SIM.JS – Discrete Event Simulation in JavaScript
SIM.JS is a general-purpose Discrete Event Simulation library written entirely in JavaScript.
NEW! Online Simulation based Learning with SIM.JS
SIM.JS is a library for modeling discrete time event systems:
- The library provides constructs to create Entities which are the active actors in the system and encapsulates the state and logic of components in a system.
- The entities contend for resources, which can be Facilities (services that are requested by entities; supports FIFO, LIFO with preemption and Processor Sharing service disciplines), Buffers (resources that can store finite amount of tokens) and Stores (resources that can store JavaScript objects).
- The entities communicate by waiting on Events or by sending Messages.
- Statistics recording and analysis is provided by Data Series Statistics (collection of discrete, time-independent observations), Time Series Statistics (collection of discrete, time-dependent observations) and Population Statistics (the behavior of population growth and decline).
- SIM.JS also provides a random number generation library to generate seeded random variates from various distributions, including uniform, exponential, normal, gamma, pareto and others.

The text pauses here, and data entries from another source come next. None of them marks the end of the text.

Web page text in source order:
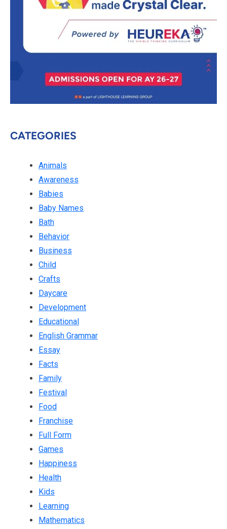
CATEGORIES
Animals
Awareness
Babies
Baby Names
Bath
Behavior
Business
Child
Crafts
Daycare
Development
Educational
English Grammar
Essay
Facts
Family
Festival
Food
Franchise
Full Form
Games
Happiness
Health
Kids
Learning
Mathematics
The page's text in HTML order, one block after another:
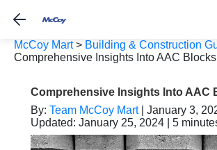
McCoy Mart> Building & Construction
Comprehensive Insights Into AAC Blocks
Comprehensive Insights Into AAC
By: Team McCoy Mart| January 3,
Updated: January 25, 2024 | 5
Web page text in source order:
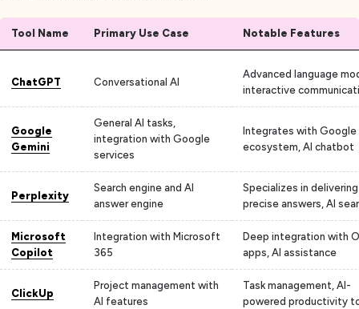
Tool Name Primary Use Case Notable Features
ChatGPT Conversational AI
Advanced language
interactive
Google
Gemini
General AI tasks,
integration with Google
services
Integrates with Google
ecosystem, AI chatbot
Perplexity
Search engine and AI
answer engine
Specializes in delivering
precise answers, AI
Microsoft
Copilot
Integration with Microsoft
365
Deep integration with
apps, AI assistance
ClickUp
Project management with
AI features
Task management, AI-
powered productivity
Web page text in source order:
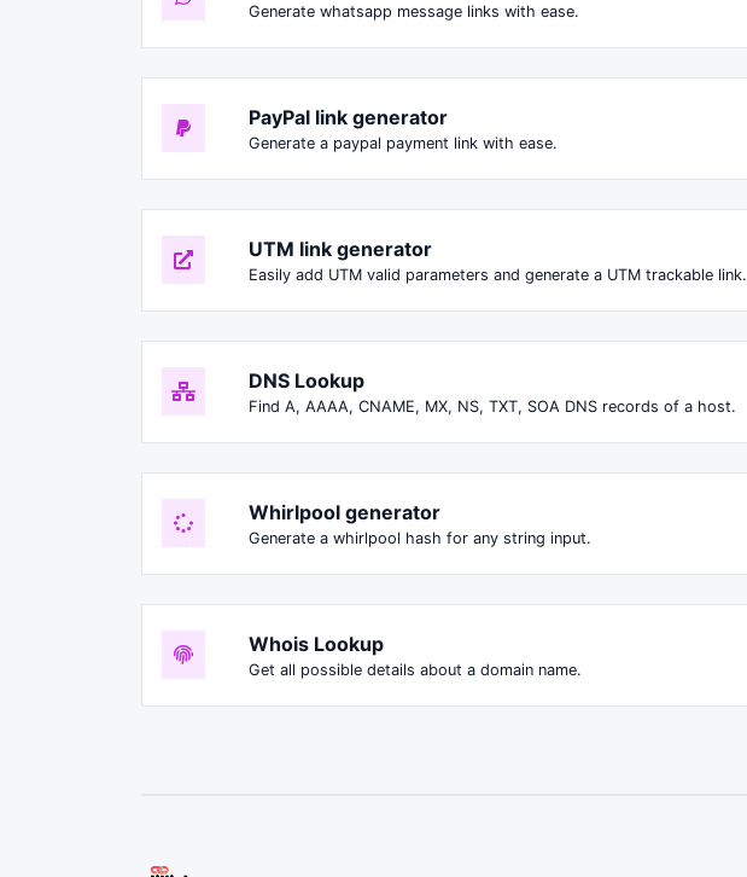
Generate whatsapp message links with ease.
PayPal link generator
Generate a paypal payment link with ease.
UTM link generator
Easily add UTM valid parameters and generate a UTM trackable link.
DNS Lookup
Find A, AAAA, CNAME, MX, NS, TXT, SOA DNS records of a host.
Whirlpool generator
Generate a whirlpool hash for any string input.
Whois Lookup
Get all possible details about a domain name.
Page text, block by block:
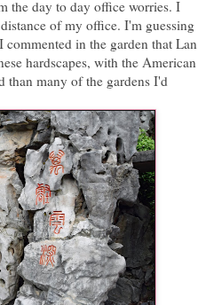
the day to day office worries. I
of my office. I'm guessing
commented in the garden that Lan
hardscapes, with the American
than many of the gardens I'd
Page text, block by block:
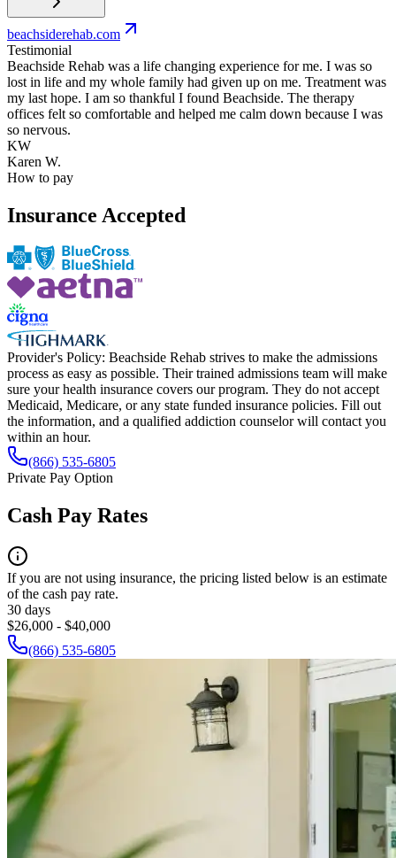
beachsiderehab.com
Testimonial
Beachside Rehab was a life changing experience for me. I was so
lost in life and my whole family had given up on me. Treatment was
my last hope. I am so thankful I found Beachside. The therapy
offices felt so comfortable and helped me calm down because I was
so nervous.
KW
Karen W.
How to pay
Insurance Accepted
Provider's Policy: Beachside Rehab strives to make the admissions
process as easy as possible. Their trained admissions team will make
sure your health insurance covers our program. They do not accept
Medicaid, Medicare, or any state funded insurance policies. Fill out
the information, and a qualified addiction counselor will contact you
within an hour.
(866) 535-6805
Private Pay Option
Cash Pay Rates
If you are not using insurance, the pricing listed below is an estimate
of the cash pay rate.
30 days
$26,000 - $40,000
(866) 535-6805
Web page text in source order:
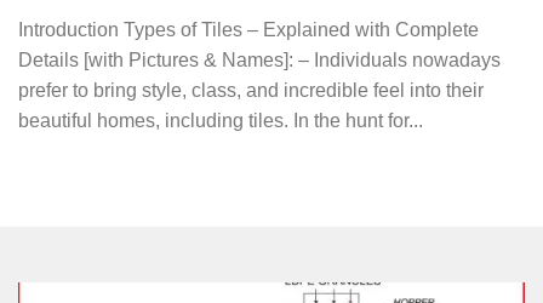
Introduction Types of Tiles – Explained with Complete
Details [with Pictures & Names]: – Individuals nowadays
prefer to bring style, class, and incredible feel into their
beautiful homes, including tiles. In the hunt for...
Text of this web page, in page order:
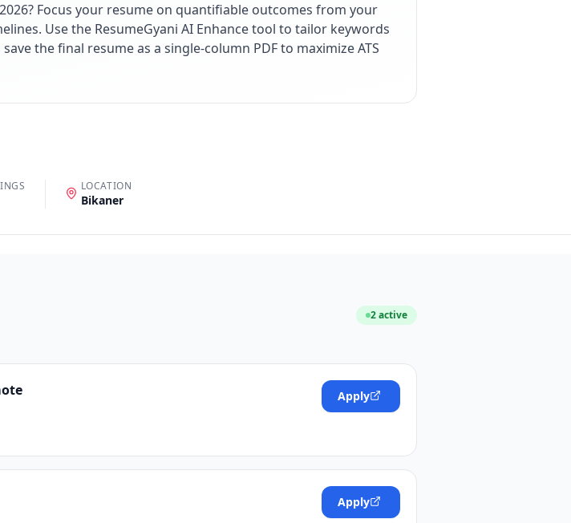
2026? Focus your resume on quantifiable outcomes from your
Use the ResumeGyani AI Enhance tool to tailor keywords
the final resume as a single-column PDF to maximize ATS
LOCATION
Bikaner
2active
Apply
Apply
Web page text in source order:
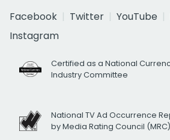
Facebook
Twitter YouTube
Instagram
Certified as a National
Industry Committee
National TV Ad Occurrence
by Media Rating Council (MRC)
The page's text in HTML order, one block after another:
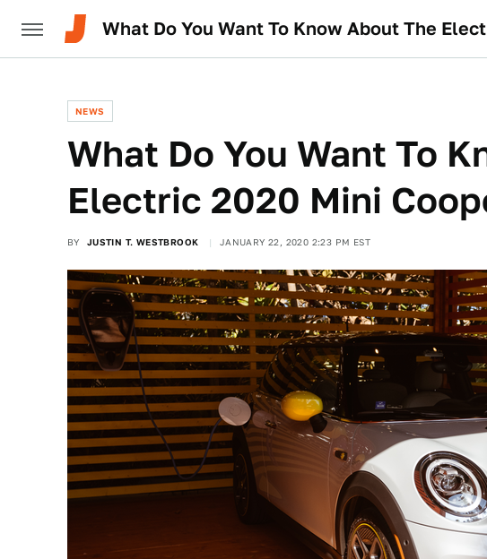
What Do You Want To Know About The
NEWS
What Do You Want To
Electric 2020 Mini
BY JUSTIN T. WESTBROOK JANUARY 22, 2020 2:23 PM EST
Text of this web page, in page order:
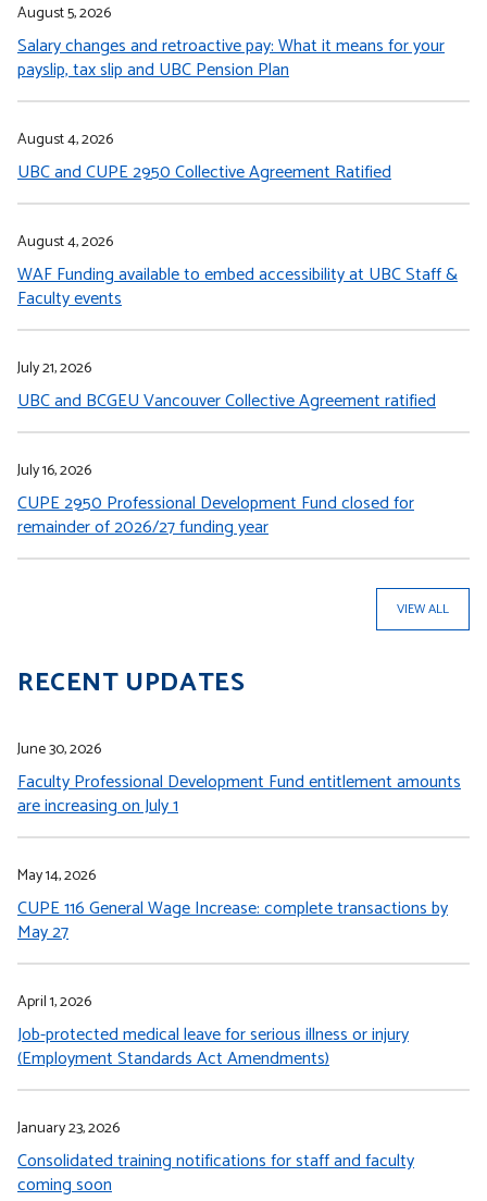
August 5, 2026
Salary changes and retroactive pay: What it means for your
payslip, tax slip and UBC Pension Plan
August 4, 2026
UBC and CUPE 2950 Collective Agreement Ratified
August 4, 2026
WAF Funding available to embed accessibility at UBC Staff &
Faculty events
July 21, 2026
UBC and BCGEU Vancouver Collective Agreement ratified
July 16, 2026
CUPE 2950 Professional Development Fund closed for
remainder of 2026/27 funding year
VIEW ALL
RECENT UPDATES
June 30, 2026
Faculty Professional Development Fund entitlement amounts
are increasing on July 1
May 14, 2026
CUPE 116 General Wage Increase: complete transactions by
May 27
April 1, 2026
Job-protected medical leave for serious illness or injury
(Employment Standards Act Amendments)
January 23, 2026
Consolidated training notifications for staff and faculty
coming soon

SIM.JS is written in *idiomatic* JavaScript. The library is written in event-based design paradigm: the changes in system states are notified via callback functions (why not process-based?). The design takes advantage of the powerful feature sets of JavaScript: prototype based inheritance, first-class functions, closures, anonymous functions, runtime object modifications and so on. Of course, a knowledge of these principles is not required (a lot of this behind the scenes), but we do certainly hope that using SIM.JS will be pleasurable experience for the amateur as well as the experienced practitioners of JavaScript.
SIM.JS is free, open source and licensed under LGPL.
Why Javascript?
- The authors of this library are passionate about Discrete Event Simulations, and hope to see its widespread use in education as well as everyday applications. The authors also believe that in this era of Web 2.0, web-based applications are the best way to reach people. Which is why they concluded that there is a need for a Web enabled simulation engine.
- These days when one can boot linux with JavaScript, play Doom, run myriad of productivity applications on the Web, we ask – why not simulations? (And we say its about time!)